### Stored entries

────

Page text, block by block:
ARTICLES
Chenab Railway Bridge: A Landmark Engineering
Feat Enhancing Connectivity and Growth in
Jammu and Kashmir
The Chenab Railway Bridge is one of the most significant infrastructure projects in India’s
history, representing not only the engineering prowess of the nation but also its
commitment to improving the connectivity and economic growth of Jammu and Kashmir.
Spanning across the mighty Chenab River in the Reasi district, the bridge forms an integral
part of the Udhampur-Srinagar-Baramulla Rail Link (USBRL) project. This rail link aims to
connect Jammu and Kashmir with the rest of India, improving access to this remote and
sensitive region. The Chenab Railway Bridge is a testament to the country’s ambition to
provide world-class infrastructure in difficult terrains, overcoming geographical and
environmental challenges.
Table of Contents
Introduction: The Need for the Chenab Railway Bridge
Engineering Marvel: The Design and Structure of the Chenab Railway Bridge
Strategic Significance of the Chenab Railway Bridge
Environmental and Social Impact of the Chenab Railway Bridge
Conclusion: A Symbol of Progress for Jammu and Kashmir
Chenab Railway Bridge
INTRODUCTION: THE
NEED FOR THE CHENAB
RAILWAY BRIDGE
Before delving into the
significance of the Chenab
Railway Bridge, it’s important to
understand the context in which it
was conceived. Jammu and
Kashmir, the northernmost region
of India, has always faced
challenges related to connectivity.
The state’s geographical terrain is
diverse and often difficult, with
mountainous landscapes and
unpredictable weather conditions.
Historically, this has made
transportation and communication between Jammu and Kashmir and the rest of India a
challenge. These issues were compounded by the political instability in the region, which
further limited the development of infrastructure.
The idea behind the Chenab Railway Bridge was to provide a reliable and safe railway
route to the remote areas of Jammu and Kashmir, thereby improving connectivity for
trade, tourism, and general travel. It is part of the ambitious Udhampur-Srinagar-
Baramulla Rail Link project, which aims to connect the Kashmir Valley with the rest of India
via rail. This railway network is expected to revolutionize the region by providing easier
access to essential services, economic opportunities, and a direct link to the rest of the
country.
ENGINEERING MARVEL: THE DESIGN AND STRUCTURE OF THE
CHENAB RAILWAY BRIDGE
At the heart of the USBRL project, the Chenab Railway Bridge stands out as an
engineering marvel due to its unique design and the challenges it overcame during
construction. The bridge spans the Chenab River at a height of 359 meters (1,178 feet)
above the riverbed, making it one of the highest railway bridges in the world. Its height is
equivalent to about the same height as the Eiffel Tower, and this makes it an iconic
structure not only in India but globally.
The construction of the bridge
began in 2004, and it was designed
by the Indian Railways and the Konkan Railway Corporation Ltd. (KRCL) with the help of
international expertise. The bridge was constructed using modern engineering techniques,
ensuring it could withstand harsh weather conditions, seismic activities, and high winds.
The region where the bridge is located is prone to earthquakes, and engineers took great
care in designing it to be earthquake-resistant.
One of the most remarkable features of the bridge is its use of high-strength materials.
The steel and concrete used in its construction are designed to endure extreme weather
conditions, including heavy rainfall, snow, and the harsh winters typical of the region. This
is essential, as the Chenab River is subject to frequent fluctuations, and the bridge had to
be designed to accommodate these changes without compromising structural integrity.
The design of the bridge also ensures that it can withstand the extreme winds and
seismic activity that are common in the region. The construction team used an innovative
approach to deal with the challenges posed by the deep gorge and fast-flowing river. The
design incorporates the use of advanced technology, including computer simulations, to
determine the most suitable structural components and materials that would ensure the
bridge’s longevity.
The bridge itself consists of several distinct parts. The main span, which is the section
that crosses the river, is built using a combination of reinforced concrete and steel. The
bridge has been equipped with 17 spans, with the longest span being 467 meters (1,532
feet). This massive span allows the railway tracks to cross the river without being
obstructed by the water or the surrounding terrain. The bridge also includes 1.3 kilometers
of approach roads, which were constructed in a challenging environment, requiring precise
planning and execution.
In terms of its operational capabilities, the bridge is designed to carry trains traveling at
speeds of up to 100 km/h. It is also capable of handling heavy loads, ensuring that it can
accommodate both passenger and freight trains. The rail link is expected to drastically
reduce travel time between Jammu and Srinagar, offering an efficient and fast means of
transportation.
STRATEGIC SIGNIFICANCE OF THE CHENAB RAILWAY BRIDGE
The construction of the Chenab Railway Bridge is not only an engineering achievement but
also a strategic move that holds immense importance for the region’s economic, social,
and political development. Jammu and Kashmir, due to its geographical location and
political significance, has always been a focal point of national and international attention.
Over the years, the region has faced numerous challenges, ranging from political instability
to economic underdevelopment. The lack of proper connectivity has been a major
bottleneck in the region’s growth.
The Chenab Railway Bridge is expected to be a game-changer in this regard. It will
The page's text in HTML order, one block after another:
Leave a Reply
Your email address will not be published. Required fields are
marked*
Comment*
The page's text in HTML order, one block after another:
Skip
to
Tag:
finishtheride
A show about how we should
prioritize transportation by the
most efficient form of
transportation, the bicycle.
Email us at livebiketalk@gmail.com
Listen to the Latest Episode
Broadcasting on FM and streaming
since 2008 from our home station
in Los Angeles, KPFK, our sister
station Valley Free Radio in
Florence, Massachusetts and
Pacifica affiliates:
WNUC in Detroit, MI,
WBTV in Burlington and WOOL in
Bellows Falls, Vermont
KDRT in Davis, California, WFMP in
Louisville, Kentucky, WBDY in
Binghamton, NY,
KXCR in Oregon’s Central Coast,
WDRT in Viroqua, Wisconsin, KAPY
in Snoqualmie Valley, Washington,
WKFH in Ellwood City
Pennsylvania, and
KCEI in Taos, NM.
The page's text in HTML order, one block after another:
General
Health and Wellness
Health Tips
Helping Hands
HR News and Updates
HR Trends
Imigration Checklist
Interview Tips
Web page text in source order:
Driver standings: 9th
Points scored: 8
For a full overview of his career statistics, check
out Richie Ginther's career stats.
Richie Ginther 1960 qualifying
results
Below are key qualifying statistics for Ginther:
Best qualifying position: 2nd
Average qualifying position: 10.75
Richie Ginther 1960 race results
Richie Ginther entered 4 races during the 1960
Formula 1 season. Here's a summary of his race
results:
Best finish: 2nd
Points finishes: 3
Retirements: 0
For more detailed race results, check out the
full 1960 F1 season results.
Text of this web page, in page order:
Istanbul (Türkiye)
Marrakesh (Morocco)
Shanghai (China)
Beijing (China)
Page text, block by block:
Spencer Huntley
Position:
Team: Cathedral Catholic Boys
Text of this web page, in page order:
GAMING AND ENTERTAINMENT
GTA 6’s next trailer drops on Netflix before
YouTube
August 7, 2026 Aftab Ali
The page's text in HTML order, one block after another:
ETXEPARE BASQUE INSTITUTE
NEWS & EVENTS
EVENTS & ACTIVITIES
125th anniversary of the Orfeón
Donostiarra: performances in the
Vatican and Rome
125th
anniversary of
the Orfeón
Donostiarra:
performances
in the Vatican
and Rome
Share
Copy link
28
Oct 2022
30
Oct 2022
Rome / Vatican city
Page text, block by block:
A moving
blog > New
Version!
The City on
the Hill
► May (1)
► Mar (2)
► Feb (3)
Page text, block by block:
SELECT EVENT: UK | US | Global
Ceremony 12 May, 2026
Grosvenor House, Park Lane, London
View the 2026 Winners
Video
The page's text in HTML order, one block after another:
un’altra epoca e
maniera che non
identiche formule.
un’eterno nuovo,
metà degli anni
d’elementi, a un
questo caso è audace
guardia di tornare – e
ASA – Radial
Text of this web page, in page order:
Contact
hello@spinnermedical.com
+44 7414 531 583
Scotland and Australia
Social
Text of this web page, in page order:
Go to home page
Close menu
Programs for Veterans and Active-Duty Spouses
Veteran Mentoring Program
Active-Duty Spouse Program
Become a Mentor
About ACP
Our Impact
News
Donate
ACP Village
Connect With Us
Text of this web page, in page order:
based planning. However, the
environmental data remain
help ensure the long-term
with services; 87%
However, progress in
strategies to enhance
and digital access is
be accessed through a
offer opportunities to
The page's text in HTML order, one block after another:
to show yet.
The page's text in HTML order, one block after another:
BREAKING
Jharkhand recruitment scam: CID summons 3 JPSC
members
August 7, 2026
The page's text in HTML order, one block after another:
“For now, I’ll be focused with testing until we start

────

### Directions
Send back an exact copy of only the lines from the line with "challenge. These issues" up to and including the line with "Baramulla Rail Link project, which" in the data above.

### Output below
challenge. These issues were compounded by the political instability in the region, which
further limited the development of infrastructure.
The idea behind the Chenab Railway Bridge was to provide a reliable and safe railway
route to the remote areas of Jammu and Kashmir, thereby improving connectivity for
trade, tourism, and general travel. It is part of the ambitious Udhampur-Srinagar-
Baramulla Rail Link project, which aims to connect the Kashmir Valley with the rest of India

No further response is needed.